By Larry Cooley [email protected] and Jonathan Papoulidis jpapouli@WorldVision.org

By 2030, an estimated 80% of the world’s extreme poor will live in “fragile states” where global conflict is increasingly concentrated and vulnerability to natural disaster and climate change is on the rise. Actions to achieve the Sustainable Development Goals (SDGs) in these volatile contexts cannot simply focus on mobilizing resources to sustainably meet basic needs and drive down poverty. Instead, the focus must be on a triple bottom line: mobilize resources, manage risks and address the root causes of fragility. Scaling approaches are instrumental to meeting this triple bot- tom line because they help address four major challenges in fragile contexts: compromised development pathways through governments and markets, under- lying grievances in most service delivery operations, higher contextual risks and crisis, and greater dependence on external resources and piecemeal, one-off aid assistance.

We argue that scaling helps overcome piecemeal aid and compromised development pathways by providing an often missing “organizing framework” for mobilizing and blending diverse partner resources, solving collective action problems and gaining popular support and political authorization. MSI’s is among the most widely disseminated and systematic scaling frameworks (see graphic).

In especially fragile contexts, we find that scaling “ecosystems” are invaluable for meeting development outcomes. These ecosystems are the product of hybrid platforms for scaling which blend the capacities and resources of formal and informal institutions, as well as international partners. Afghanistan’s basic package for health services and the “wave-sequence” approach pioneered by USAID and partners in Uganda, Gaza, Russia and Afghanistan show what scaling “ecosystems” can accomplish in difficult contexts.

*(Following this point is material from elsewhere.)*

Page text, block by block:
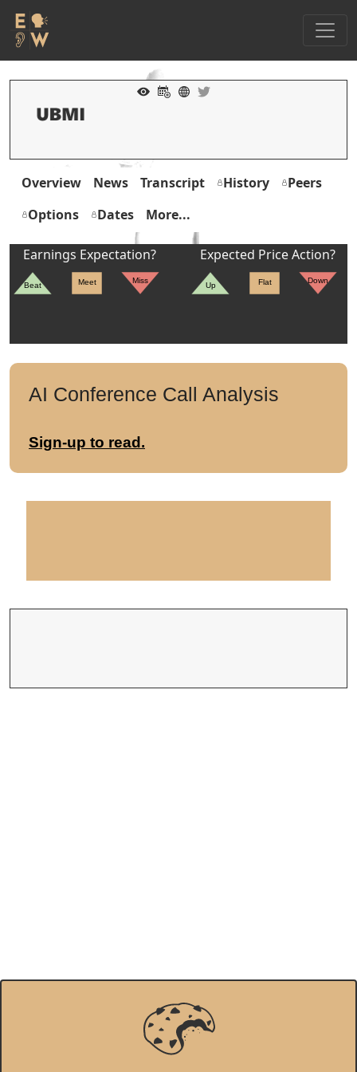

Scaling offers a special inroad into better dealing with risks of complex crises and addressing root causes from broken social contracts, weak institutions and societal divisions. It can do this by leveraging its organizing framework and the creation of scaling ecosystems to strengthen “social capital”. Social capital builds self-help systems and relationships within communities (bonding), pools capacities and mends divisions across communities (bridging) and raises cooperation, dialogue, legitimacy and accountability between communities and formal institutions (linking). Critically, social capital only works fully when bonding, bridging and linking activities are done together, in other words, at scale. It can cause harm if pursued separately—such a “linking” activities which strengthen clientism and hinder inclusive development and dialogue within and across communities.

Scaling is not a panacea for fixing fragile states, but working at scale and through a social capital lens offers new routes for organizing and aligning resources, capacities and partners to reach millions of people through development, and in the process change underlying social and political narratives, relationships and perceptions of favoritism, resource distribution and existing norms and networks.

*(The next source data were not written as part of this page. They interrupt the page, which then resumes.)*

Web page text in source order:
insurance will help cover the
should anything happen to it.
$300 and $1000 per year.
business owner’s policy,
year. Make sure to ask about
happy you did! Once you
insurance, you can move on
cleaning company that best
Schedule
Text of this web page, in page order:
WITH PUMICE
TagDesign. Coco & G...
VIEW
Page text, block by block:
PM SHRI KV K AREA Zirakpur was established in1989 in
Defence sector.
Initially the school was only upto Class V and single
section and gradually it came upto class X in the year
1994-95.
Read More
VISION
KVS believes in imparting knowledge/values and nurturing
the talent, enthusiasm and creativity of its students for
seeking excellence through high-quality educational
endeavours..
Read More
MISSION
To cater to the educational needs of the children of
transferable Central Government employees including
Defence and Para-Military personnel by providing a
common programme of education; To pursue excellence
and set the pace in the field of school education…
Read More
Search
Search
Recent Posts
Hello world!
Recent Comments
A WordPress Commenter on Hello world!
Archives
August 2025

Unlike direct political efforts to reach settlements between conflicting parties, scaling-up efforts offer a complementary development pathway to large-scale cooperation, confidence-building and incentives linked to the provision of tangible goods and services for all parties.

Those coordinating these processes must constantly manage to the triple bottom lines of risks, root causes and resource provision, and they must crowd in various disciplines to help. These include the sector specialists in basic services and economic development, as well as experts in humanitarian response, peace-building, conflict resolution, political economy, resilience and disaster-risk reduction.

Although donor policies are hard to change, hybrid platforms for scaling can create strong pull factors for donors to join larger networks of in-country partners to pool funds, align priorities and deliver results. While the challenges are extremely high, so are the stakes. We must find ways to tip the scales in favor of hundreds of millions of the most vulnerable people in the hardest places.